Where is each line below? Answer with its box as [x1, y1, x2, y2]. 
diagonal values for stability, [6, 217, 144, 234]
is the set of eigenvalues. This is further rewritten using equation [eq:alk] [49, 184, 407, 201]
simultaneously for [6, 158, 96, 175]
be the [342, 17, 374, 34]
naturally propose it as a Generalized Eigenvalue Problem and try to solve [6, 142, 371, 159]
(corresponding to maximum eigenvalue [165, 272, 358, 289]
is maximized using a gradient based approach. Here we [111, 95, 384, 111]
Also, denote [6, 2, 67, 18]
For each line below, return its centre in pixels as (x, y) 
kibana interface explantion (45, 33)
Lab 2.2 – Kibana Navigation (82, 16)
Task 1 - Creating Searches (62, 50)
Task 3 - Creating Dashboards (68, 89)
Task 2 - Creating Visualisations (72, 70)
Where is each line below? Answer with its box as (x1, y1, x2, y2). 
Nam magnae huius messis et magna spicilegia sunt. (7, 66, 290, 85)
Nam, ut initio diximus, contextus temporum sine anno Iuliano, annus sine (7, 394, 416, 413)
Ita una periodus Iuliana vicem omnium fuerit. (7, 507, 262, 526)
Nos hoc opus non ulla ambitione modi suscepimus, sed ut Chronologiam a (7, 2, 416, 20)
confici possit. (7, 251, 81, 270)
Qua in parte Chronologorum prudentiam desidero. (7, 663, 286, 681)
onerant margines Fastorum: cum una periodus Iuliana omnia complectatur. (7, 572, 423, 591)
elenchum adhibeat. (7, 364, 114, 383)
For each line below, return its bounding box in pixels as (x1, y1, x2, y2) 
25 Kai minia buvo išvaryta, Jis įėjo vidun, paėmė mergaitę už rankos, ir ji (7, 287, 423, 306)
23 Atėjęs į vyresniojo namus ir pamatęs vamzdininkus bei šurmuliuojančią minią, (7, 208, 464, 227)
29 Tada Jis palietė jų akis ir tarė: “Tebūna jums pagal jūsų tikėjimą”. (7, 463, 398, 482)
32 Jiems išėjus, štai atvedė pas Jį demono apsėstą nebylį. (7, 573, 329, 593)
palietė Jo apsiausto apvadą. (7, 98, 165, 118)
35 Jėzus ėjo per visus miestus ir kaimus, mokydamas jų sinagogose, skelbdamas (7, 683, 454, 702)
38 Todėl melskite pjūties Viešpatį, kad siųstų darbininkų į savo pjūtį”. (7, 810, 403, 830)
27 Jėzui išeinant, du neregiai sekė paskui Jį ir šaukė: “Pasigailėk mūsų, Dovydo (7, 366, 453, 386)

* * *

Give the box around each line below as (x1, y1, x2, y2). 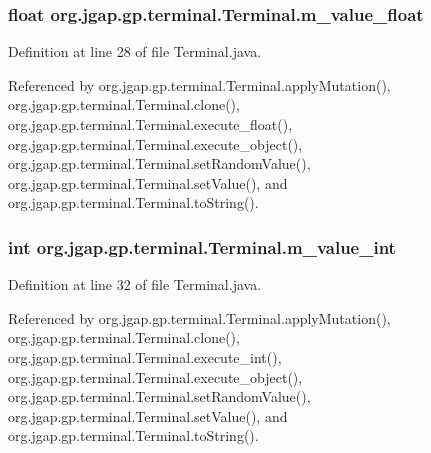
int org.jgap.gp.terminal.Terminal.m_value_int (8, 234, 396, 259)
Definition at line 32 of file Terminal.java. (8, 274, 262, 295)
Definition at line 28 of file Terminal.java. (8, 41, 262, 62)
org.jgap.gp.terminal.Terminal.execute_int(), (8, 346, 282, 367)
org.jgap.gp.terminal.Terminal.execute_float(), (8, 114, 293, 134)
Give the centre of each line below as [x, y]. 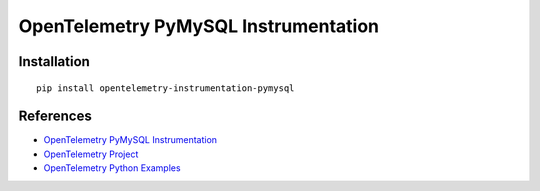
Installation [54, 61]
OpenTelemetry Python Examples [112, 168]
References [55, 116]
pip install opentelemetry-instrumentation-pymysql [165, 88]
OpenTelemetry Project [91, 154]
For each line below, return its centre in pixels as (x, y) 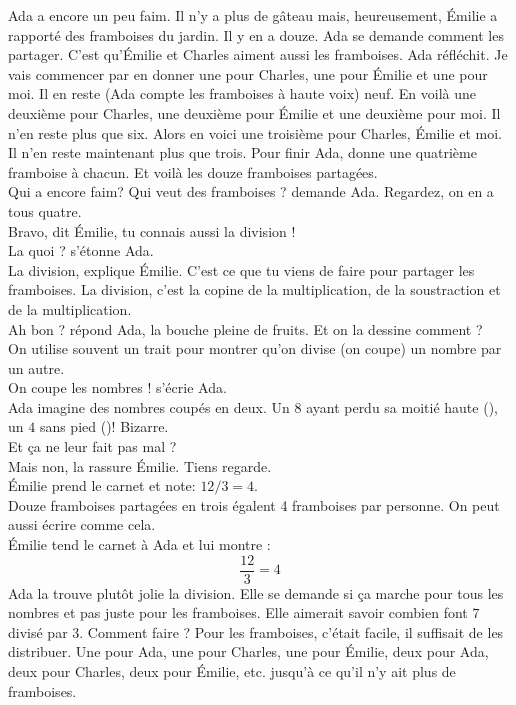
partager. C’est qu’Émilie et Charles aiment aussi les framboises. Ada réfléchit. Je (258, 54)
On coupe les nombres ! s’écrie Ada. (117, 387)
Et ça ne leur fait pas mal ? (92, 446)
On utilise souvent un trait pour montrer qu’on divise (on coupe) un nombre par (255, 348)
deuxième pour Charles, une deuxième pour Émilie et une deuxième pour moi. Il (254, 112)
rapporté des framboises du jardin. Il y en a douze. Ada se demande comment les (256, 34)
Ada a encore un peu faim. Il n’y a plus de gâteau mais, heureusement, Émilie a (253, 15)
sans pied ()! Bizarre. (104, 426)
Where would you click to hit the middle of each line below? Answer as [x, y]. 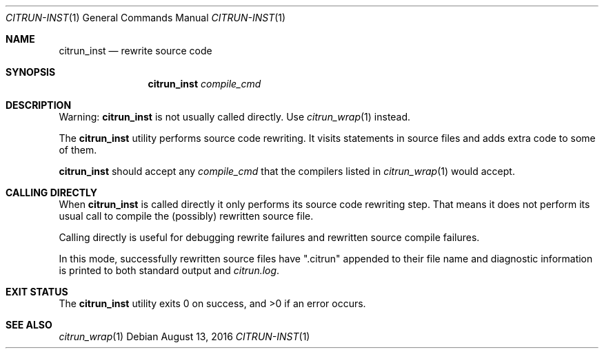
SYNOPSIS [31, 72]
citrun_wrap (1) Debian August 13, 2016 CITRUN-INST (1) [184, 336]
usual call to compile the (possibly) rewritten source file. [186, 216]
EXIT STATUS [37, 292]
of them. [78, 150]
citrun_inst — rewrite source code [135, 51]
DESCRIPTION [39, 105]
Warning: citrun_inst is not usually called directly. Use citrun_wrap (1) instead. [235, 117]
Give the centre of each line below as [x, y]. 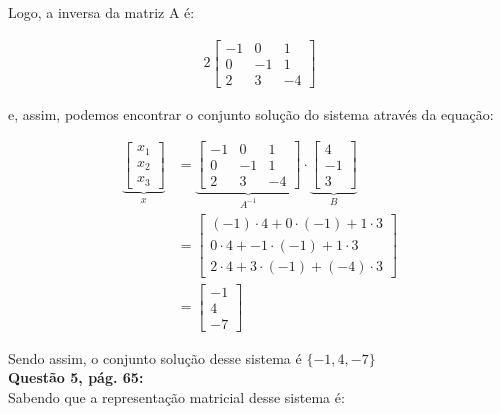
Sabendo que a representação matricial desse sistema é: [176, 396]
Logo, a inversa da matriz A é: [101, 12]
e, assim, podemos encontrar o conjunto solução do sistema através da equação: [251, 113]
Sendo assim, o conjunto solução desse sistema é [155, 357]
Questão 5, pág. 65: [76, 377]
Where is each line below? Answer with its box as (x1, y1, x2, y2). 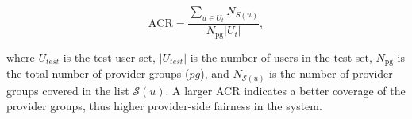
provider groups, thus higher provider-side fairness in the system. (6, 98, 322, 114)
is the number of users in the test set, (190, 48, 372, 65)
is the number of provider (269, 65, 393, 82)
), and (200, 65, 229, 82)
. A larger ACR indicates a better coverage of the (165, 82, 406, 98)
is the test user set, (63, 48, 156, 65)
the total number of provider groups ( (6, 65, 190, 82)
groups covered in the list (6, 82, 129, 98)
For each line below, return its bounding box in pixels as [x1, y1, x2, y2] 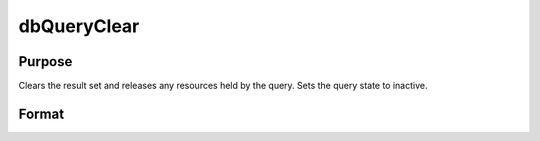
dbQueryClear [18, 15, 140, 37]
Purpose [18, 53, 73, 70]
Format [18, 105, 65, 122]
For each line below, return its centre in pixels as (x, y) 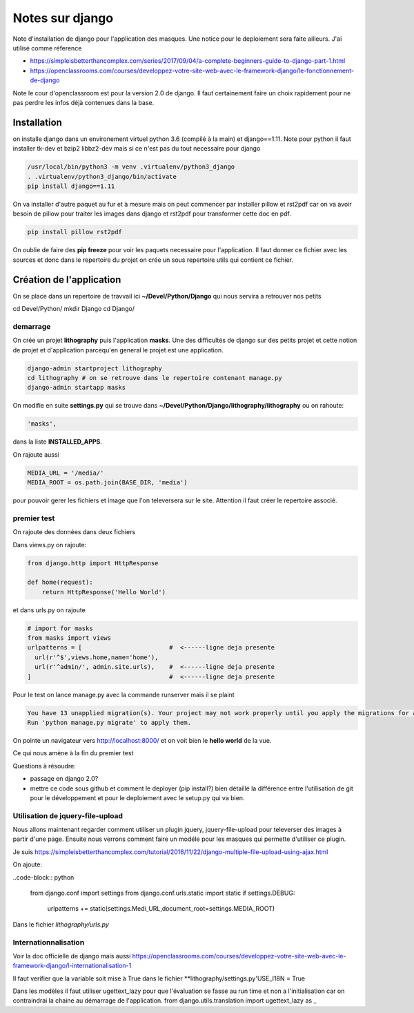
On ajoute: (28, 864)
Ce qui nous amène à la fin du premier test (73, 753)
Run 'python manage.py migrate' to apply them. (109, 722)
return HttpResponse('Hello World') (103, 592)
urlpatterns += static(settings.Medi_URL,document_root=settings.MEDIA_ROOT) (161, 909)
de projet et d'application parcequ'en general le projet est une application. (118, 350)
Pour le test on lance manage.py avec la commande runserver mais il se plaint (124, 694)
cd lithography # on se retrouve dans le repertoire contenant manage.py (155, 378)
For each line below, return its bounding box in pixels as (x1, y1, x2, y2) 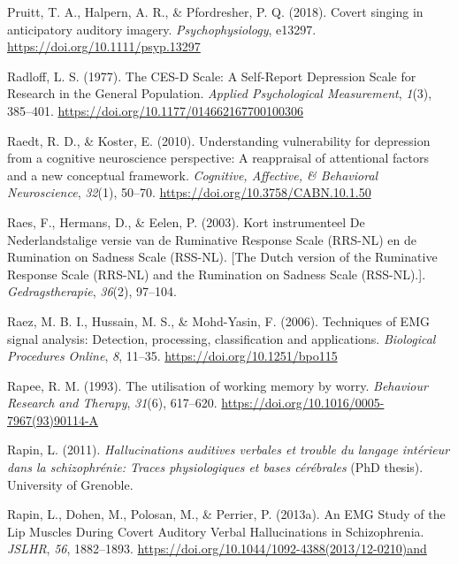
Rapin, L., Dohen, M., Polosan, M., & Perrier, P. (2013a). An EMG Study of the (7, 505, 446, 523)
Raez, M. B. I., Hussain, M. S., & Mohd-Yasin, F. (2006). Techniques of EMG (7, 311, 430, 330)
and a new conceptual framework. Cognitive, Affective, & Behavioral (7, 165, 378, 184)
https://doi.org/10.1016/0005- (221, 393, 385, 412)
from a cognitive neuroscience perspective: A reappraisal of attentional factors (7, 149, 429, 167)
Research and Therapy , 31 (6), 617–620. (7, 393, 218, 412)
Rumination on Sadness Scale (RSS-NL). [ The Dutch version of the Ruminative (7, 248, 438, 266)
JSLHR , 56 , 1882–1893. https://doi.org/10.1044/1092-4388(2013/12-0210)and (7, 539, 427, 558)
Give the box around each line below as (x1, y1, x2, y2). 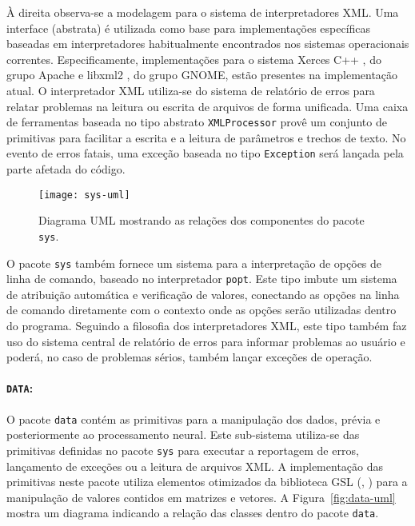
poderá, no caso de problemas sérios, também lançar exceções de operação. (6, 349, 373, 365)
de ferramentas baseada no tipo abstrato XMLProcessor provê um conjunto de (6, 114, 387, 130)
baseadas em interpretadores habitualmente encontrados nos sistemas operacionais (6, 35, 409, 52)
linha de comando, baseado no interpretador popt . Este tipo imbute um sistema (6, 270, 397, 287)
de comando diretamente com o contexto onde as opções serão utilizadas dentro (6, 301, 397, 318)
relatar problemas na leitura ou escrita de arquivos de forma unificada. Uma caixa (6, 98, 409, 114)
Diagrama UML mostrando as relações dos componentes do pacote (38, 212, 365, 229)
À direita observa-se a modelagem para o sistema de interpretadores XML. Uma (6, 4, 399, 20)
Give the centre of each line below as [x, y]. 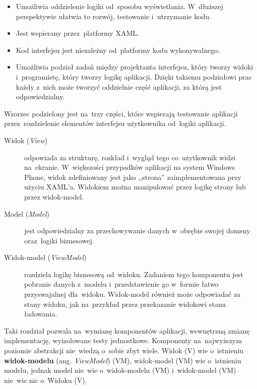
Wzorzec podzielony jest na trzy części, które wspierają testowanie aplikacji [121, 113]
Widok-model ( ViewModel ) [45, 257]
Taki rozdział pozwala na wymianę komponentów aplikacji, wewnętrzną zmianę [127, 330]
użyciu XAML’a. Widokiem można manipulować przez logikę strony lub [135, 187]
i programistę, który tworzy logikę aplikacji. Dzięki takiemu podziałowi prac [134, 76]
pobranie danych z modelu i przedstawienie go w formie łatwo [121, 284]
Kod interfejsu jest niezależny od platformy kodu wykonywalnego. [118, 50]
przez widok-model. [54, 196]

--

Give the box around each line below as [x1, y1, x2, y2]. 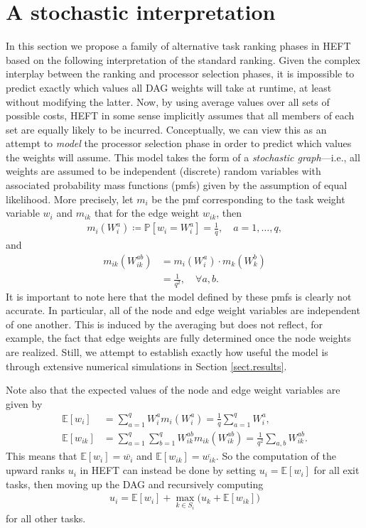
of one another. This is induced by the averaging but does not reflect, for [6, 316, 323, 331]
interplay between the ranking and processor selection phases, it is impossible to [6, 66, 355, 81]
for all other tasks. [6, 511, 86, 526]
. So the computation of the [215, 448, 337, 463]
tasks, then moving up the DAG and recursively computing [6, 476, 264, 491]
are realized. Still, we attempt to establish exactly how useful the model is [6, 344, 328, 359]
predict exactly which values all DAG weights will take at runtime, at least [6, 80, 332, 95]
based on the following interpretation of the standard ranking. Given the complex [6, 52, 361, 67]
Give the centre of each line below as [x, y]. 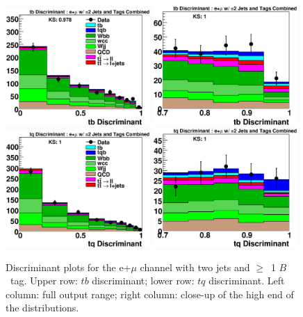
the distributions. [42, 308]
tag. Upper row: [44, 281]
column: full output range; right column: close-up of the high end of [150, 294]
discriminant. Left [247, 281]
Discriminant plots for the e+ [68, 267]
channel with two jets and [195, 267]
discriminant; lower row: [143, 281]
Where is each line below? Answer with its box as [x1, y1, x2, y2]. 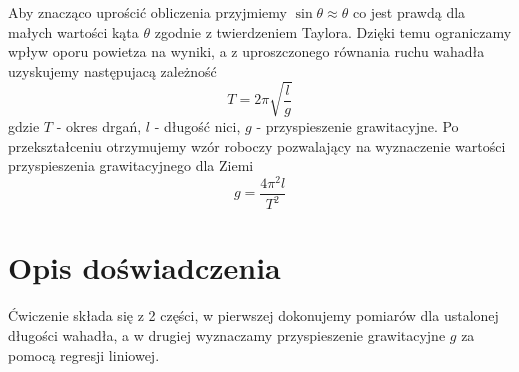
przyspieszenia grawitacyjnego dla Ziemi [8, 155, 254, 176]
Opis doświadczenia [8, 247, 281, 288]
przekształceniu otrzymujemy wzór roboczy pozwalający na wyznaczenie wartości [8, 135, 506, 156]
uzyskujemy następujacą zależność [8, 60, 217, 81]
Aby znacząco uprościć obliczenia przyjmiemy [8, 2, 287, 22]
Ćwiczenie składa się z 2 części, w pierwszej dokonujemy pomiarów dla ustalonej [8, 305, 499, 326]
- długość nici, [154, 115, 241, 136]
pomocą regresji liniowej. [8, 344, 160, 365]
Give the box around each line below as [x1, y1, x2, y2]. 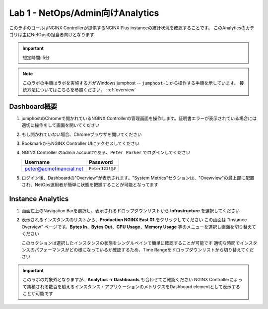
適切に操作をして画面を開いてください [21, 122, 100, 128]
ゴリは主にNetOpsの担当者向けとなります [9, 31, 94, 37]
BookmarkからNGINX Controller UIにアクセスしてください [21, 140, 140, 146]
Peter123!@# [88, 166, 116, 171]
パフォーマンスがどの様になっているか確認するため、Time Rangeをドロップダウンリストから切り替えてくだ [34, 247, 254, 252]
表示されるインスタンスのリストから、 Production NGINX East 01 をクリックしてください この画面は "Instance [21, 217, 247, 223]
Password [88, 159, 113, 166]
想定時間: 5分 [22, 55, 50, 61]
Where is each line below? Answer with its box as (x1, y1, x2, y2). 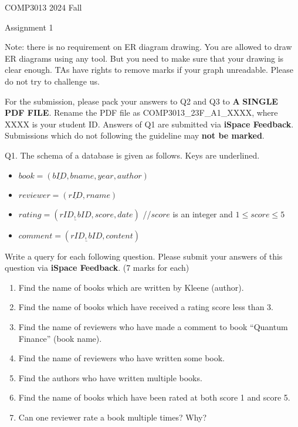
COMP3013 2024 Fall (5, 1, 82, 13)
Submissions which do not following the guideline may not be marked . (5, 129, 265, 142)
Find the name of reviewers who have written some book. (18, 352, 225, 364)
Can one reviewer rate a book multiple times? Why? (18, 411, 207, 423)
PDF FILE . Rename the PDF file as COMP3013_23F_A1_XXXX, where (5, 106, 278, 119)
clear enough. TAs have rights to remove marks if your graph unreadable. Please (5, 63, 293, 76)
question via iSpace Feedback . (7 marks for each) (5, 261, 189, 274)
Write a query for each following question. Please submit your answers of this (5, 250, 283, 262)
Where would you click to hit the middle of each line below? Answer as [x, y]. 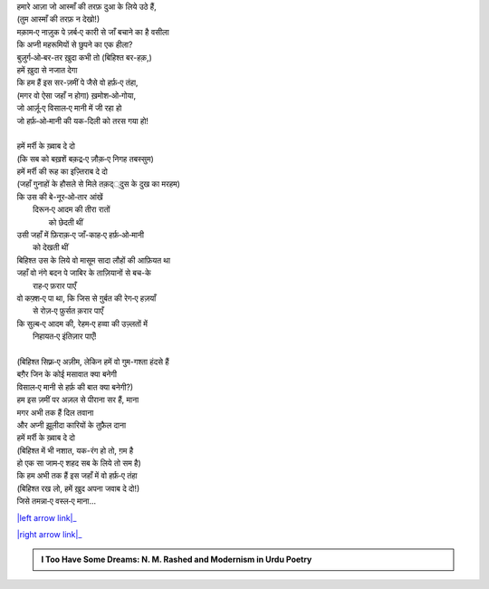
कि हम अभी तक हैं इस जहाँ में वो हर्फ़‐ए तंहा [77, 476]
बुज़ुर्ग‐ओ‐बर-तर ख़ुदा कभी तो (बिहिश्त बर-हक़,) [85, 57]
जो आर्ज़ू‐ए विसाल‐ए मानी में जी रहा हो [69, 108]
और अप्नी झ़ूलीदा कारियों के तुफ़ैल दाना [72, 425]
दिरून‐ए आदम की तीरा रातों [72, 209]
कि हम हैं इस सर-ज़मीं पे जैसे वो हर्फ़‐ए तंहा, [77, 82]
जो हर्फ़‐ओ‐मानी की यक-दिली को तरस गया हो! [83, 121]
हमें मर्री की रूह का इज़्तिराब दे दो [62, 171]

- **WHAT IS EXPECTED**
Return, unchanged, the run of lines above that opens with the line containing "uzyskujemy następujacą zależność" and closes with the line containing "pomocą regresji liniowej. [8, 344, 160, 365]". Include both.

- **COMPLETED EXERCISE**
uzyskujemy następujacą zależność [8, 60, 217, 81]
Aby znacząco uprościć obliczenia przyjmiemy [8, 2, 287, 22]
Ćwiczenie składa się z 2 części, w pierwszej dokonujemy pomiarów dla ustalonej [8, 305, 499, 326]
- długość nici, [154, 115, 241, 136]
pomocą regresji liniowej. [8, 344, 160, 365]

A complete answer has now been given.